Concepts:Projectile activity, impulsive forcesReasoning:The normal force from the ground has to administer an impulse to reduce the vertical component of the momentum of the brick to zero.Details of the calculation:Let V be the initial rate. The horizontal speed and also initial vertical speed are then Vcosθ and Vsinθ, respectively. The horizontal distance traveled in the air is the standarddair = 2V2sinθcosθ/g.To discover the distance traveled alengthy the ground, we have to determine the horizontal speed just after the affect has emerged. The normal force, N, from the ground is what reduces the vertical rate from V sinθ to zero, during the impact. So we have ∫ N dt = m V sinθ,where the integral runs over the moment of the influence. But this normal force (when multiplied by μ to provide the horizontal friction force) additionally produces a sudden decrease in the horizontal rate, in the time of the time of the influence. So we have m ∆vx = -∫ μN dt = -μ m Vsinθ,which implies ∆vx = -μ Vsinθ.(We have actually neglected the result of the mg gravitational pressure throughout the short time of the affect, since it is much smaller sized than the N impulsive force.) As such, the brick begins its sliding motion through speedv = Vcosθ - μ Vsinθ.(Keep in mind that this is true just if tanθ The friction force from this suggest on is μmg, so the acceleration is a = -μg.

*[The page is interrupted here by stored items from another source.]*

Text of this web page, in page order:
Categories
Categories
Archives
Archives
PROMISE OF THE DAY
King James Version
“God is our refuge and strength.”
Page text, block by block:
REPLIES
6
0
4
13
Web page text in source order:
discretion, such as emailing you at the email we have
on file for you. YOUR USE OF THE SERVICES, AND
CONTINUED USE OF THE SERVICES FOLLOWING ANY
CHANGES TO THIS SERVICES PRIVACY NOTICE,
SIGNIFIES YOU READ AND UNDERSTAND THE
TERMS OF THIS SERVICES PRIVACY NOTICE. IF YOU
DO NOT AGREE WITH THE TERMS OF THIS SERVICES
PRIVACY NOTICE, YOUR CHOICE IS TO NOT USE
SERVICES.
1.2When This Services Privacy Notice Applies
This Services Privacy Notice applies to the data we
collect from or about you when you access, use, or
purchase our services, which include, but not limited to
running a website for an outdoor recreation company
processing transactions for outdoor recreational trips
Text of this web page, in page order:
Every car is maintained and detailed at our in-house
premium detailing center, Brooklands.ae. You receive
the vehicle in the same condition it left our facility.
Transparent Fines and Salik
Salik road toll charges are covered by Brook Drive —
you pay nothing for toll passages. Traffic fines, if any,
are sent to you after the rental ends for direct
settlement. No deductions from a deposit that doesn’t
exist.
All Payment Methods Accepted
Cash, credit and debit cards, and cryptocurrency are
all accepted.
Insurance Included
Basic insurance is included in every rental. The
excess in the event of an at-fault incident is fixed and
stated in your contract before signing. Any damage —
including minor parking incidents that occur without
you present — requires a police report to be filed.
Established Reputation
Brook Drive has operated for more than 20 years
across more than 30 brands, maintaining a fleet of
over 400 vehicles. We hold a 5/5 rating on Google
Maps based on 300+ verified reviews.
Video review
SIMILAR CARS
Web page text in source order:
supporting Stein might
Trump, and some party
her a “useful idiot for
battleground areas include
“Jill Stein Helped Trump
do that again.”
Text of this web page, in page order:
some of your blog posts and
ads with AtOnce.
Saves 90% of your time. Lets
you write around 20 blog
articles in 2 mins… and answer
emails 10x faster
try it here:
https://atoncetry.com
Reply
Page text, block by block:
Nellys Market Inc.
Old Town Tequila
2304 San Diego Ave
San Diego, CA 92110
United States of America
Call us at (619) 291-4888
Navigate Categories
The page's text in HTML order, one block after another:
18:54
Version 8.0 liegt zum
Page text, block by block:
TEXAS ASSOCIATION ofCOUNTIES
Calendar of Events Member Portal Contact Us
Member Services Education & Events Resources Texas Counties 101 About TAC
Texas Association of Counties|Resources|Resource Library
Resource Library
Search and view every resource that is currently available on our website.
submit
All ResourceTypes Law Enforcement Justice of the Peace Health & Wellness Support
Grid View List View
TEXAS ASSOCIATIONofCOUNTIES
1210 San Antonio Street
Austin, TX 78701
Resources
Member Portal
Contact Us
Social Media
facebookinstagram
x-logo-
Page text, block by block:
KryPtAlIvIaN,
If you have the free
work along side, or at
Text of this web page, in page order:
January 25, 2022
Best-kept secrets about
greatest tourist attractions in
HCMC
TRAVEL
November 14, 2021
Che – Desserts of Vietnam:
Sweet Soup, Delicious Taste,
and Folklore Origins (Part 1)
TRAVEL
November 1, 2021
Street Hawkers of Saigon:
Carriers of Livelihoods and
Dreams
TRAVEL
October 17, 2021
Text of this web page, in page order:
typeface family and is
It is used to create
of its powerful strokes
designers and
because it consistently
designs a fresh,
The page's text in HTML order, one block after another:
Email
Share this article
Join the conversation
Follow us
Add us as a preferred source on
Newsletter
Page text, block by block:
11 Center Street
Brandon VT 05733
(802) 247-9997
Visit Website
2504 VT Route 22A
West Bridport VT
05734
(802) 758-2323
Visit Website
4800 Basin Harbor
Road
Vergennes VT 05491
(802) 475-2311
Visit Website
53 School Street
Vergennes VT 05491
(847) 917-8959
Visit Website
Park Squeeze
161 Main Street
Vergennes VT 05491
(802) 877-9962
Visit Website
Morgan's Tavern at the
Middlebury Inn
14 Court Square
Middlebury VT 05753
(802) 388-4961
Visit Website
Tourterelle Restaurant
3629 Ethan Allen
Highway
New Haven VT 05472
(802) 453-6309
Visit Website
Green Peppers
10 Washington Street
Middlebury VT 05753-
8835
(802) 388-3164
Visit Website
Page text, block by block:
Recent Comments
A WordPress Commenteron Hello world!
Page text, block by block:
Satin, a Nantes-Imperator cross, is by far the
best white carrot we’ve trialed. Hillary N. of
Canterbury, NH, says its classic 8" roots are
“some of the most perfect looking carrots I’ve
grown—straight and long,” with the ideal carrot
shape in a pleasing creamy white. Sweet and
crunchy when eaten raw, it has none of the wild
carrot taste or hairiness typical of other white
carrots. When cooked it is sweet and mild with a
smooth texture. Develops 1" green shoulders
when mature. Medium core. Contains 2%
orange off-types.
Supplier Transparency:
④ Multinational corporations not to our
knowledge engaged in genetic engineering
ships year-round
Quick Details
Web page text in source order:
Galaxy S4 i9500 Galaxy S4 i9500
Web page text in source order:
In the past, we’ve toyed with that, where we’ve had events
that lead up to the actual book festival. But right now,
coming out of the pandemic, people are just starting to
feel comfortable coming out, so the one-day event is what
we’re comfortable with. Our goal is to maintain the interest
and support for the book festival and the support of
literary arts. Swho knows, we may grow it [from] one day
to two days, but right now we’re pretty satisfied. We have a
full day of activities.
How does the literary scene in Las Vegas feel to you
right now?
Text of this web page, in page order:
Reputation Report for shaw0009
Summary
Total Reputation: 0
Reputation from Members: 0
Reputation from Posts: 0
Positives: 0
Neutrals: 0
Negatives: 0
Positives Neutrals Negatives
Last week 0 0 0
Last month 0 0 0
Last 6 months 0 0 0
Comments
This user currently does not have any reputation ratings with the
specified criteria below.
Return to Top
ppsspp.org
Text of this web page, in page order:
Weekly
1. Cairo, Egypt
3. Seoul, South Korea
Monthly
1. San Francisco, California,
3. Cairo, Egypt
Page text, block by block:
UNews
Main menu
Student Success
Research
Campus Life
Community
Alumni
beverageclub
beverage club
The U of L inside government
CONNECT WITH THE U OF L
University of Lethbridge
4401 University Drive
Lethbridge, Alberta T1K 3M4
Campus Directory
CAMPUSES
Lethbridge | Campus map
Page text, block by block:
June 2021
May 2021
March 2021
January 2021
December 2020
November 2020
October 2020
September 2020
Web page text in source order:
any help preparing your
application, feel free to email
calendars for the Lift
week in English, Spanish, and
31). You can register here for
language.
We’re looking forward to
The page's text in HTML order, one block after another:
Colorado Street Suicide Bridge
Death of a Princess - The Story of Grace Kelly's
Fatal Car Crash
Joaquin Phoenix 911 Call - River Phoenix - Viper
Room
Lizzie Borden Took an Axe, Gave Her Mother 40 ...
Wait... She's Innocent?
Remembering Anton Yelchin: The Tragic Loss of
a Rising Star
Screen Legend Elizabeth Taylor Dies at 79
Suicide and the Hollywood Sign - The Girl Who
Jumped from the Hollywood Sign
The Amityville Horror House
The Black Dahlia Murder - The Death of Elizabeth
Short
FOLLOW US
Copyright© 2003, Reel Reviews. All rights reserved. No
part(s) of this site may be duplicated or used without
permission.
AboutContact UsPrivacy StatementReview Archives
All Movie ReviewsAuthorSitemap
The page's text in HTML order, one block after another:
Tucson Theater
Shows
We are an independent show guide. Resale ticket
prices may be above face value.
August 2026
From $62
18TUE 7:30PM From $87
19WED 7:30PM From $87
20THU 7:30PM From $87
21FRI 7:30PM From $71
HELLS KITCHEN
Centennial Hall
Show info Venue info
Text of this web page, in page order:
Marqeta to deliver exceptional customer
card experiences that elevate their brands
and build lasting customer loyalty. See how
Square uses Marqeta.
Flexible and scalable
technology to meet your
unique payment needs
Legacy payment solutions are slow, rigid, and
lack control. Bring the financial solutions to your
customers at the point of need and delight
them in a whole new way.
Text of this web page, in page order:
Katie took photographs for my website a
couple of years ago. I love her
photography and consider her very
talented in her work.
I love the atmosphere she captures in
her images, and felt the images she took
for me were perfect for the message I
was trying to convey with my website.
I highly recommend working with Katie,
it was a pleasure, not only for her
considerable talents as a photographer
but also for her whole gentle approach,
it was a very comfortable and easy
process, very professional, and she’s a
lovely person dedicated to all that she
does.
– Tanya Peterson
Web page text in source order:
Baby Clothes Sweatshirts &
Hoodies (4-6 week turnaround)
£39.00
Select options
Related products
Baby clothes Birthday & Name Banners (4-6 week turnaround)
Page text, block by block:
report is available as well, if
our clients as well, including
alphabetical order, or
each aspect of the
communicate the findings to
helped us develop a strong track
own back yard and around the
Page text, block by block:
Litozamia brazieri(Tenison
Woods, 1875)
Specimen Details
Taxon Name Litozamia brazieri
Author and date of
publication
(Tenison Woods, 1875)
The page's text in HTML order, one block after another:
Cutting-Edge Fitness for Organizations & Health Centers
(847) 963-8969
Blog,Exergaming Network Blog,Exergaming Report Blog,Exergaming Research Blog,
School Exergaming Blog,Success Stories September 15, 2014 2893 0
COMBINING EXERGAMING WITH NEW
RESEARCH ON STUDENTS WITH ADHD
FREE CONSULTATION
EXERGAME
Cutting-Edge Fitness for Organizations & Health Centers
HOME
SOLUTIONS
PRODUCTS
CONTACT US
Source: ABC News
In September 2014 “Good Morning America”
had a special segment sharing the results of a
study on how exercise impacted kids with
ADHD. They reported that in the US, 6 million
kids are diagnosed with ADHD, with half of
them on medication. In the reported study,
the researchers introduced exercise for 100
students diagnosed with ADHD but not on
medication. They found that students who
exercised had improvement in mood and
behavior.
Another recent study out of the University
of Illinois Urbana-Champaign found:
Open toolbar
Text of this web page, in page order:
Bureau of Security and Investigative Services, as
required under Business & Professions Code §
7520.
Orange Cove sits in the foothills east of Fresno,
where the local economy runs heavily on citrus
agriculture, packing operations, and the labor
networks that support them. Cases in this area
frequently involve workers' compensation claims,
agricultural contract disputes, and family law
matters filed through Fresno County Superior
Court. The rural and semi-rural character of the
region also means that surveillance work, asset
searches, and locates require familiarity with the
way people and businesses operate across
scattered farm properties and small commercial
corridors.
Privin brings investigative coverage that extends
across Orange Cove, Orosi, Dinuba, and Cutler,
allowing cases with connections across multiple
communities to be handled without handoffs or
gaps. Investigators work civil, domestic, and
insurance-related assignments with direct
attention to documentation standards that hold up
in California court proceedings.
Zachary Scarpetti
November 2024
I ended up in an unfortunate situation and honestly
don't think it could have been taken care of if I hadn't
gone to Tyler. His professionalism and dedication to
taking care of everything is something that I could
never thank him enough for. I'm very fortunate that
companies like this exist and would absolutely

The distance traveled along the ground isdground = (Vcosθ - μ Vsinθ)2/(2μg).We desire to uncover the angle that maximizes the total distance, dtotal = dair + dground.d(dtotal)/dθ = 0. d(sinθcosθ + cos2θ/(2μ) + μ sin2θ/2)/dθ = 0.cos2θ - sin2θ + sinθ cosθ (μ - 1/μ) = 0. cos(2θ) + sin(2θ)½(μ - 1/μ) = 0.tan(2θ) = 2μ/(1 - μ2). Using the trigonometric identity, tan(2θ) = 2 tanθ/(1 - tan2θ) we have actually tanθ = μ.Taking the derivative via respect to θ, we view that the maximum total distance is achieved when tanθ = μ. Note, however, that the over analysis is valid just if tanθ 1, then the optimal angle is θ = 45o. (The brick stops after the impact, and also μ = 45o gives the maximum value for the dair.Problem:

A marble bounces down stairs in a continuous manner, hitting each step at the exact same area and also bouncing the same elevation over each step. The stair height equals its depth (tread = rise) and also the coefficient of restitution ε is provided. Find the essential horizontal velocity and also bounce height. (The coreliable of restitution is characterized as ε = -vf/vi, wbelow vf and vi are the vertical velocities just after and before the bounce. respectively).